URL Filtering with IP tables
I found the reason why this is not working.
You cannot rely on having the entire HTTP request on a single packet being inspected by netfilter. The same packet will not match 'GET /' and 'Host:*' since that payload is spread through several packets.
Consider the following list of rules:
-A OUTPUT -p tcp -m tcp --dport 80 -j URLFILTER # would be FORWARD in your case
-A URLFILTER -m string --string "Host: www.kernel.org" --algo bm --from 1 --to 500 --icase -j LOG --log-prefix UF_MATCHHOST
-A URLFILTER -m string --string "GET /" --algo bm --from 1 --to 500 --icase -j LOG --log-prefix UF_MATCHGET
An HTTP call to www.kernel.org like so
GET / HTTP/1.0
Host: www.kernel.org
Will match both rules in reverse order, proving that the chain URLFILTER was traversed by more than one packet; The first carrying the GET string and the second carrying the Host string. Therefore you cannot simultaneously match GET and Host without further work.
[471493.767020] UF_MATCHGETIN= OUT=enp0s31f6 SRC=192.168.20.204 DST=147.75.205.195 LEN=67 TOS=0x00 PREC=0x00 TTL=64 ID=65494 DF PROTO=TCP SPT=51624 DPT=80 WINDOW=229 RES=0x00 ACK PSH URGP=0
[471499.761216] UF_MATCHHOSTIN= OUT=enp0s31f6 SRC=192.168.20.204 DST=147.75.205.195 LEN=73 TOS=0x00 PREC=0x00 TTL=64 ID=65495 DF PROTO=TCP SPT=51624 DPT=80 WINDOW=229 RES=0x00 ACK PSH URGP=0
Maybe you could track each connection that matches GET / and match the following packets, I reckon that would be possible.
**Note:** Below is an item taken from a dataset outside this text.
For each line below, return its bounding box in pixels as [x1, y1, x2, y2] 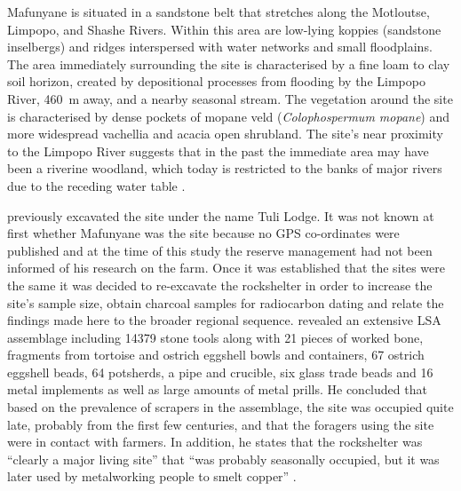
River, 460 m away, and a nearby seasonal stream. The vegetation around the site [7, 89, 453, 107]
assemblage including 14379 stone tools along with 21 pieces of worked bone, [7, 328, 424, 346]
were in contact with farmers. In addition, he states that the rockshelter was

Netfilter may do this for you but it is far from being the best tool for the job.
Original answer:
Your
-A TCPFILTER -m string --string "GET /" --algo bm --from 1 --to 70 -j URLFILTER
entry is not matching, are you sure you can match strings against raw HTTP traffic, can you see the string using tcpdump -vv? Can you try a simpler match and see if that works?
The wireshark output you are showing is the parsed packet, not what iptables is seeing necessarily. You want to see the hex/ascii payload of the packet to double-check.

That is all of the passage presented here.